SELECTED_LOCATION = "Boerakker"

# Root directory where location folders (containing .dat files) are stored.
# Example: "C:/Users/YourUser/Desktop/SQM_Data/"
DATA_ROOT_DIR = r"C:\Users\YourUser\Desktop\SQM Data\\"

# Path to the CSV file containing cloudiness data.
# Source: EUMETSAT
CLOUD_DATA_FILE = f'{SELECTED_LOCATION} cloudy or not.csv'

# --- Analysis Parameters --- #
# Hours of the night to include in the weekly analysis.
HOURS_TO_INCLUDE = [21, 22, 23, 0, 1, 2]

# --- Celestial Filter Settings --- #
# These values determine when the sky is considered "dark enough".
SUN_ALTITUDE_THRESHOLD = -18  # Degrees (Astronomical Twilight)
MIN_DATAPOINTS_PER_FILE = 30 # Minimum readings required in a .dat file to be considered valid.

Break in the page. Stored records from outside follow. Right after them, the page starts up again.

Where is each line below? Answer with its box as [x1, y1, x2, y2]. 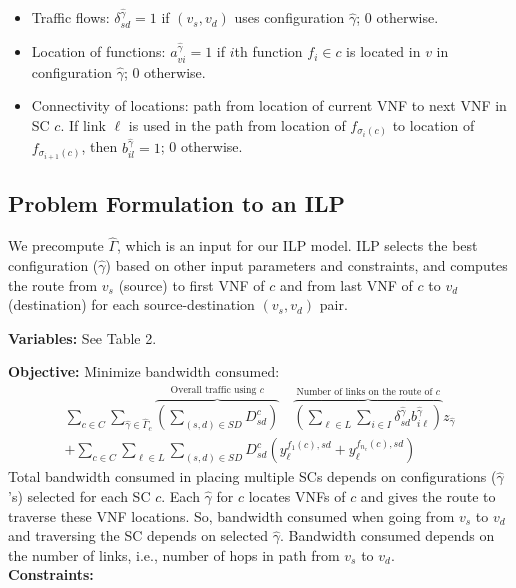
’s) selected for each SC [8, 486, 151, 507]
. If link [60, 114, 106, 135]
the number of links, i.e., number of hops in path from [8, 544, 340, 565]
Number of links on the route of [296, 387, 433, 398]
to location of [392, 114, 475, 135]
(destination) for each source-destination [8, 294, 255, 315]
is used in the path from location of [128, 114, 346, 135]
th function [234, 41, 303, 62]

# --- Location Coordinates --- #
# Add other locations here if needed.
LOCATIONS_DICT = {
    "Ameland-Natuurcentrum-Nes": {"lat": "53.449", "lon": "5.775"},
    "Boerakker": {"lat": "53.187", "lon": "6.329"},
    "Ostland": {"lat": "53.607", "lon": "6.727"},
    # ... add other locations
}

# ---- FUNCTIONS ---- #

def load_cloud_data(filepath):
    """
    Loads cloudiness data and returns a set of cloudy datetimes to exclude.

    Args:
        filepath (str): The path to the 'cloudy or not.csv' file.

    Returns:
        set: A set of 'YYYY-MM-DD HH' strings for periods identified as cloudy.
    """
    print(f"Loading cloud data from: {filepath}")
    try:
        df = pd.read_csv(filepath)
    except FileNotFoundError:
        print(f"Warning: Cloud data file not found at {filepath}. No data will be excluded for cloudiness.")
        return set()

    # Extract date/time components from the filename column
    df['year'] = df['filename'].str.slice(28, 32)
    df['month'] = df['filename'].str.slice(32, 34)
    df['day'] = df['filename'].str.slice(34, 36)
    df['hour'] = df['filename'].str.slice(36, 38) # Keep as string for formatting

    # Create a 'YYYY-MM-DD HH' string to match the main DataFrame
    df['datetime_hour_str'] = df['year'] + '-' + df['month'] + '-' + df['day'] + ' ' + df['hour']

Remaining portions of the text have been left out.